1939年生まれ。’63年南大阪病院理学診療科に就職。’80年同病院リハビリテーション科室長。’87年特定医療法人 景岳会 南大阪ファンクス開設と同時に健康開発増進部部長。2001年退職。現在複数のNPO法人などで常任理事や常務理事等務める。

 「ずぼら健康法のすすめ」というのは,私のライフワークです。父親が京都の大徳寺の坊主で,幼少のころに一休禅師の話をようしてくれました。いまだに印象に残っているのが,一休さんの「一休み,一休み」という言葉です。私,健康づくりやなんやて指導しておりますが,皆さんのやっているのを見ていると,余りにもやり過ぎというのが多いなと思うようになりまして,「一休み健康法」というのを考えました。

 そうこうしているうちに,自身のずぼらな性格に気がつきました。私は腰椎の3番,4番にきつい分離すべり症があって,整形のほうで手術せいと何度も言われていたのですが,手術せずしてここまで来たという性格があるので,運動を皆に勧めるのであれば,どっかでずぼらなゆとりのあるような指導をしたらどうやろうかなと思いまして,「ずぼら健康法のすすめ」という言葉を10年来使っております。

「プール教室」をスタート

 スライドをお見せしながら,進めてまいります。私は,35年間総合病院のリハビリテーション科に勤務しておりました。後半は,厚生労働大臣認可第1号の「健康増進施設」の責任者として,その当時は珍しかったと思いますが,骨密度のチェックをしながら運動指導をしていきました。退職後,社団法人のメンバーとして各地で中高年齢者を対象に健康の講演活動をしておりましたが,その後,京都初のウェルネスクラブから声をかけていただいて,「プール教室」をスタートさせ現在に至っております。

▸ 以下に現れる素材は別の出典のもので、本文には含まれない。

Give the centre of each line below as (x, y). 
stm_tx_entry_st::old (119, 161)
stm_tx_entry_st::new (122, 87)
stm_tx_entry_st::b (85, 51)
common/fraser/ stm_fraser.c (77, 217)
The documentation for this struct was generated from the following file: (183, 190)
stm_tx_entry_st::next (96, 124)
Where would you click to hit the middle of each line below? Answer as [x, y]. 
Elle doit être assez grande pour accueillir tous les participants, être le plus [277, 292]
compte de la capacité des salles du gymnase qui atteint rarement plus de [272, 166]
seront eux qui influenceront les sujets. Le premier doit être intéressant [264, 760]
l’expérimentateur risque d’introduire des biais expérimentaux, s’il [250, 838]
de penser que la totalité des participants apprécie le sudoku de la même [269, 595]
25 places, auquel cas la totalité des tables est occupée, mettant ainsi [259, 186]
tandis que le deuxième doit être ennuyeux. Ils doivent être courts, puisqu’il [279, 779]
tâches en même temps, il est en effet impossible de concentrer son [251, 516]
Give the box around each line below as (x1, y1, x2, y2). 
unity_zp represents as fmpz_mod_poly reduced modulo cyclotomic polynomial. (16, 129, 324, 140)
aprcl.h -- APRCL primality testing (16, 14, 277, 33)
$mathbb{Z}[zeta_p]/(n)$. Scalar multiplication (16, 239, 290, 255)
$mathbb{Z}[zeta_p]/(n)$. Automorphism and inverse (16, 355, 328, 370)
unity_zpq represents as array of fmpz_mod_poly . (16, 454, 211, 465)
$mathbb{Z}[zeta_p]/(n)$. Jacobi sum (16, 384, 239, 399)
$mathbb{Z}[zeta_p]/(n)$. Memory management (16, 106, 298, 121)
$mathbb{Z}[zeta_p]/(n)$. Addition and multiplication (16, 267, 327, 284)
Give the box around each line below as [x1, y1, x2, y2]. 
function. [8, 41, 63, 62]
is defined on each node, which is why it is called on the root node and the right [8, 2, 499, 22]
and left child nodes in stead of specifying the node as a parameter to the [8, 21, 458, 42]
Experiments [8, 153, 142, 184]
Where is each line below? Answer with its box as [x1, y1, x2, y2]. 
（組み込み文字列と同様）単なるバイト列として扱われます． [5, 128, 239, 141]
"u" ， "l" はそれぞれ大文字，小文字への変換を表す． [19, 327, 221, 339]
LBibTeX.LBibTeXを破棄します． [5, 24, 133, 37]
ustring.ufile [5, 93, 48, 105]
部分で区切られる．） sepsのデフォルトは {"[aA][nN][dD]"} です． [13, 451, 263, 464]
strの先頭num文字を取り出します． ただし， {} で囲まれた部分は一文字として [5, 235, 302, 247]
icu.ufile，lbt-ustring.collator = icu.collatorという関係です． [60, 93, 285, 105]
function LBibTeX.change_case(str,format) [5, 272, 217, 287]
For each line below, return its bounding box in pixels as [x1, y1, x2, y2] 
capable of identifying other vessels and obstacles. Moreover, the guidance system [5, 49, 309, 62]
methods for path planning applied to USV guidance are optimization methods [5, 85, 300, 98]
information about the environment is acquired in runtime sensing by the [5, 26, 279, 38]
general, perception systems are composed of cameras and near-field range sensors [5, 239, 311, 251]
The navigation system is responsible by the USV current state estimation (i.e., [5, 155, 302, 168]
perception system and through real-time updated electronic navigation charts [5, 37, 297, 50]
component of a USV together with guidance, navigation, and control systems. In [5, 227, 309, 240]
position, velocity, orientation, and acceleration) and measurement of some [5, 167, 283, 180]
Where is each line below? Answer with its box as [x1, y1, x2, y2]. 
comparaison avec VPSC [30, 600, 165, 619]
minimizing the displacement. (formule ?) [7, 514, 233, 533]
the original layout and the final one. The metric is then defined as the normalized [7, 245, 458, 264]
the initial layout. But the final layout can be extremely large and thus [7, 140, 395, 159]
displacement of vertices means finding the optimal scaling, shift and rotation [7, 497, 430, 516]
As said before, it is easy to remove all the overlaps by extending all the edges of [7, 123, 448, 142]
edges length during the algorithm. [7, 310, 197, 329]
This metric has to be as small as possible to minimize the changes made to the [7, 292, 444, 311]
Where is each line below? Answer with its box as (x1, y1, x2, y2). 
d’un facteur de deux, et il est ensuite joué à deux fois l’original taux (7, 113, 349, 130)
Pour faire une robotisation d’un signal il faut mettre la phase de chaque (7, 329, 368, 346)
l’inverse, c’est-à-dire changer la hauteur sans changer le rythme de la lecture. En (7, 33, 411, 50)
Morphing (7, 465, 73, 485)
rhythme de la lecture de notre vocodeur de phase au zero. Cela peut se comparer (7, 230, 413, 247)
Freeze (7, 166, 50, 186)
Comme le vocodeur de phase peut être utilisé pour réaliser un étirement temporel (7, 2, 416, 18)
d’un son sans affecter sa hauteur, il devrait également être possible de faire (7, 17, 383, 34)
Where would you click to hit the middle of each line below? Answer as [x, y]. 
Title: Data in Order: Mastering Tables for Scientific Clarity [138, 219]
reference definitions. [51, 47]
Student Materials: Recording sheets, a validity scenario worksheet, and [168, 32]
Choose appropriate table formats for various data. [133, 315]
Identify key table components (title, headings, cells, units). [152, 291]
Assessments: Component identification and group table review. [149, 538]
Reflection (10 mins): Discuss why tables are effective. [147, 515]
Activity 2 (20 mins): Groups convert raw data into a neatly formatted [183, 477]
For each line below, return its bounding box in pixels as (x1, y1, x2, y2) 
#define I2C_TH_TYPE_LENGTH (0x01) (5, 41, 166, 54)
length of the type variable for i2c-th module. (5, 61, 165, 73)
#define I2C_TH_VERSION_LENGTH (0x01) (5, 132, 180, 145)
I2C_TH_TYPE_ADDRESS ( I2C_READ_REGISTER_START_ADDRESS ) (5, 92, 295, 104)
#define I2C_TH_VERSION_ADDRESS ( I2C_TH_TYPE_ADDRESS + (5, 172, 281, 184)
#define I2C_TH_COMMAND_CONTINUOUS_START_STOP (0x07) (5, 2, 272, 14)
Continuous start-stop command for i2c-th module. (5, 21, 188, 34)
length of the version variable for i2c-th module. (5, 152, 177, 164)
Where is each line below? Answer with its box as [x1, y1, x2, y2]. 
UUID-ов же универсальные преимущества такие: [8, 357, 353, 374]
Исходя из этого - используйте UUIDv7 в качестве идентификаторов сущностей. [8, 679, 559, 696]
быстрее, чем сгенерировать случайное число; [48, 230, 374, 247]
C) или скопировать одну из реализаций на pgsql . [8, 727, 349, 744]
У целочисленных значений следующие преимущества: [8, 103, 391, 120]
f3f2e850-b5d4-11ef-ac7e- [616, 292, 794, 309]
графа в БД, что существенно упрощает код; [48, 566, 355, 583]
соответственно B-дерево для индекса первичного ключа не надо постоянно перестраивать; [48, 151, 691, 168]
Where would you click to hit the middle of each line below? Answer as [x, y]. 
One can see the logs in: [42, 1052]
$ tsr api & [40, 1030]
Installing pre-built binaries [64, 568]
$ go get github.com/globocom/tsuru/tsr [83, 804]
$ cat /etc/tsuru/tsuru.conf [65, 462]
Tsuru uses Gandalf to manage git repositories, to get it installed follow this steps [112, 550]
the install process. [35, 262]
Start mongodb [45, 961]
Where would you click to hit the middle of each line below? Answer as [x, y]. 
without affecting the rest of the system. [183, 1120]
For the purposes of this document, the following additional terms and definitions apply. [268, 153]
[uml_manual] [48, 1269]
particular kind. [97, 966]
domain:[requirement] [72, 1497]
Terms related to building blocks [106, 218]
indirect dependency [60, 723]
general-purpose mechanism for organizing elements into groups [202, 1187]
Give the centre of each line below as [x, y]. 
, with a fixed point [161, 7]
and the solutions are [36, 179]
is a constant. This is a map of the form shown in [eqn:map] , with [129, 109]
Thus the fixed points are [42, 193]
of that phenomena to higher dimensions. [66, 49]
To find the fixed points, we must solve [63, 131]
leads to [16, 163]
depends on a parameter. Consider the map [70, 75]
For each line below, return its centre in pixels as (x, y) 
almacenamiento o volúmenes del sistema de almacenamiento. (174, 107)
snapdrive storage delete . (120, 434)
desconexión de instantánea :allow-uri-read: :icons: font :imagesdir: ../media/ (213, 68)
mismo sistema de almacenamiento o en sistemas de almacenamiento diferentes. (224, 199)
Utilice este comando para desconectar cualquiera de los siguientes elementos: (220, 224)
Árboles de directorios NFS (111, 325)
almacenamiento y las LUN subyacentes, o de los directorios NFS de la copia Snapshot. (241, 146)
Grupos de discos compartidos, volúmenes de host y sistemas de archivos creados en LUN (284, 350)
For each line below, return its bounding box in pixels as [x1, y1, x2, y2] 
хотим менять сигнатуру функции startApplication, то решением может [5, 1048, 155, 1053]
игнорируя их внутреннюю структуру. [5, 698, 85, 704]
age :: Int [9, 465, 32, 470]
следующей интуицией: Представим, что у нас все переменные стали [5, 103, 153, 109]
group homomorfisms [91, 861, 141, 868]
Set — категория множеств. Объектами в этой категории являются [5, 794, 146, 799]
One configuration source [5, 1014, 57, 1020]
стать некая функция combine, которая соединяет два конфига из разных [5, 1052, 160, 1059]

 プールで,手をつないで浮かんでいる写真ですが,この方々は,医療関係から紹介されている腰痛・股関節・膝の疾患の方々です。浮力を利用して水中でのリラクゼーションのプログラムでやっております。こういうプログラムをやっているところは,ほかにまだあまりないと思います。

 シンクロの井村さん,中国のシンクロ指導者になって話題になったこともありますが,私,懇意にさせてもろてまして,この写真は,井村さん創設の「井村シンクロナイズ」のオリンピック選手だった人たちです。彼女らが引退することになったときに,「皆で水中運動を啓蒙しようや。特に中高年齢者に対する水中歩行をメインにしたプログラムをつくろうやないか」ということで,プログラムをつくったことがあるんです。

 井村さんは,「『ハンディ』という言葉と,『仕方がない』という言葉は使うたらだめです。私は指導員になってから一回も使ったことがない」とおっしゃっているんです。年のハンディがあるからどうやとか,今日はこんなんやから仕方がないとか,よく言いますよね。「鬼の井村」と言われる私の大尊敬している井村先生は,一回も使ってないということをいつもおっしゃっているんです。私も言わないように心がけているんですが,先生にはとうてい及びません。

腰痛にはゆっくり水中歩行

 これからは実際に皆さんにもやっていただいたらいいんじゃないかと思いますが,プールの中でやる膝関節のトレーニングです。最近は,整形のほうでも伸展運動ということで,できるだけ膝を伸ばしましょう,伸ばしましょうと指示されるんですが,痛くてなかなか膝は伸びない。それで,プールの中で抵抗を加えて指導をしています。

 私が持っている腰椎の分離すべり症も,運動をしていると結構いいんです。ところが,酒飲んだりしてやらなかったりすると痛くなるんです。やっぱり継続しないといけないんじゃないかなと思います。

 これは水中歩行です。腰痛の水中歩行のやり方はたくさんあるのですが,私はその日によって5種目ぐらいをやります。1,000メートルやってると言う人もいらっしゃいますが,私は500メートルと考えています。1種目100メートルを5種目ぐらいやって,ゆっくり泳ぐ時間があれば,トータルで1時間ほどかけて,1,000メートルほど運動をされたらどうかなと言うております。

「壁腕立て運動」の勧め

 私,スタッフに「姿勢が悪いです,年寄りくさい」とずっと言われていたんです。腕立て伏せをやるように言われますが,しんどくてたくさんできません。だから,壁に向かって腕立て伏せをやる――私はこれを「壁腕立て運動」と言っております。壁に両手を当てて,90度の姿勢で,胸を張って,腕立て運動をします。肩甲骨が動いてきます。私はこの運動が大好きで,どこに行っても勧めています。

 昔,肋膜をやってて,左の肺の3分の1がない。ダイビングでは空気の消費量が少なくてよかったんですが,素潜りでは息をこらえないけませんから全然だめなんです。この壁腕立て運動をやるようになって,今だったら3分間息をとめていることぐらい軽くできるんです。

 ――以上でスライドは終わります。

 運動習慣は,「姿勢・筋力・柔軟性」の3つを頭に置いたプログラムをされることです。それから,上肢の運動・下肢の運動・お腹の運動(体幹)の3つを満遍なくなさって,中高年の方であれば「1週間に30分を3回」を3ヵ月ぐらいお続けになったら,無理なくそれが継続できるようになると思います。

 さっきからずぼら,ずぼらと言いましたが,まずは継続していただきたい。一生懸命,汗ダラダラの運動はなさらないようにしていただきたい。無理をしていたら,悪うならんはずがない。そういうことをしない運動が,私は「ずぼら健康法」やと思っております。これで終わります。どうもありがとうございました。